Prognosis with therapy varies according to disease classification. For those children with multiorgan disseminated disease, the mortality is approximately 30%. Approximately, 3 of the 4 of these children will have CNS disease as well, with attendant complications. Those children with encephalitis, but without multiorgan involvement, have a lower mortality of 3%–5%, but the risk for significant neurologic impairment is high. These children can have impaired intellectual potential, seizure disorders, spasticity and not infrequently, microcephaly. Notably, children with CNS disease caused by HSV-2 have a poorer outcome than those babies with HSV-1 infection for unknown reasons.65 Finally, children with disease localized to the skin, eye and mouth have the best prognosis. In the absence of asymptomatic CNS involvement, these children virtually all develop normally but will have recurrent lesions.66,67

Because of the recurrences of CNS disease, the effect of long-term administration of acyclovir was evaluated in a placebo-controlled study. Suppressive acyclovir therapy, when administered for 6 months in babies who had encephalitis, resulted in an improved neurologic outcome, implying that HSV can replicate subclinically in CNS. Findings from a placebo-controlled study indicate that the Bayley Developmental assessment was significantly better in the treated group as compared with placebo recipients.68 Acyclovir recipients had a median Bailey Score of 90.5 versus the placebo recipients of 66.5 (P = 0.46). This parallels normal development in 69% and 33% of babies, respectively. Six months of suppressive therapy following intravenous treatment is the latest American Academy of Pediatrics recommendation56 and is currently the standard of care globally.
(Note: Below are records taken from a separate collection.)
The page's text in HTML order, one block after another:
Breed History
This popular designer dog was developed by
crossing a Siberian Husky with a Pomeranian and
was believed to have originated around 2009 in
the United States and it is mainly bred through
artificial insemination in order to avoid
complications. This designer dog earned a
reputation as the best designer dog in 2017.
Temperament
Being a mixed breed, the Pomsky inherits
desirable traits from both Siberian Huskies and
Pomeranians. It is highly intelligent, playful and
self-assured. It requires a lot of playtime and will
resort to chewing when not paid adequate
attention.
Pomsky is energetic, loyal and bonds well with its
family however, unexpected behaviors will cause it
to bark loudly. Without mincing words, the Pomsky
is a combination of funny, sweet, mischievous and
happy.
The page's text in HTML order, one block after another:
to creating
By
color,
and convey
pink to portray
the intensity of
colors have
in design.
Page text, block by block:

There are significant differences in the pathogenesis of congenital CMV and HSV infections of the newborn. While it would seem logical that neonatal HSV infections would be both more amenable to therapy and associated with a better outcome, severe disease, including both morbidity and mortality, are still significant, in spite of efficacious antiviral therapy. Similarly, with congenital CMV infection, because of the chronicity of the disease, successful antiviral therapy would seem highly improbable. Nevertheless, improvement in hearing is a remarkable accomplishment for children with this infection. Equally importantly, the availability of an oral therapeutic to improve outcome is of major importance.

Thus, all cases of neonatal HSV infection require therapy. At present time, only those children with symptomatic and congenital CMV infection should be treated as no data exist on the potential efficacy of valganciclovir in the treatment of asymptomatic disease. Such data will be forthcoming in the next several years.
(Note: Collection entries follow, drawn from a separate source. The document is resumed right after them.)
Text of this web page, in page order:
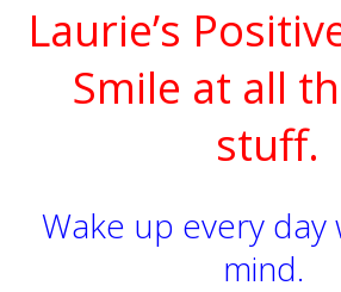
Laurie’s
Smile at all
stuff.
Wake up every day
mind.
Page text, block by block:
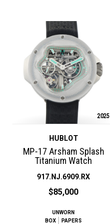
2025
HUBLOT
MP-17 Arsham Splash
Titanium Watch
917.NJ.6909.RX
$85,000
UNWORN
BOX
PAPERS
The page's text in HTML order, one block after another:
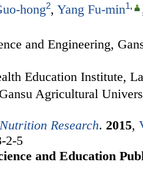
hong2, Yang Fu-min1,
and Engineering,
Education Institute,
Agricultural
Research. 2015,
2-5
and Education
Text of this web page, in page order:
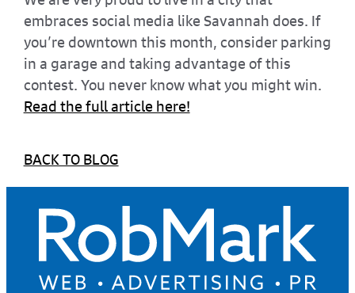
embraces social media like Savannah does. If
you’re downtown this month, consider parking
in a garage and taking advantage of this
contest. You never know what you might win.
Read the full article here!
BACK TO BLOG

1. Britt W. Remington J, Klein J, Wilson C, et al. Cytomegalovirus. In: Infectious Diseases of the Fetus and Newborn Infant. 2011:Philadelphia, PA: Elsevier Saunders; 706–755.
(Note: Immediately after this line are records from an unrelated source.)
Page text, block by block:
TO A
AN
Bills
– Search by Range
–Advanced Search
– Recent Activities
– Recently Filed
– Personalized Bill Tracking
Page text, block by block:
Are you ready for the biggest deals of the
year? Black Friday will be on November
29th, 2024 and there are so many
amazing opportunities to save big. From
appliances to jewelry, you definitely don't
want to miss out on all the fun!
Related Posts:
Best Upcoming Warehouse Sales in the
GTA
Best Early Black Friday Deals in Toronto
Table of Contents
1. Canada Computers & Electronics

2. Manicklal S, Emery VC, Lazzarotto T, et al. The “silent” global burden of congenital cytomegalovirus. Clin Microbiol Rev. 2013;26:86–102.
3. Kenneson A, Cannon MJ. Review and meta-analysis of the epidemiology of congenital cytomegalovirus (CMV) infection. Rev Med Virol. 2007;17:253–276.
4. Alford CA, Pass RF. Epidemiology of chronic congenital and perinatal infections of man. Clin Perinatol. 1981;8:397–414.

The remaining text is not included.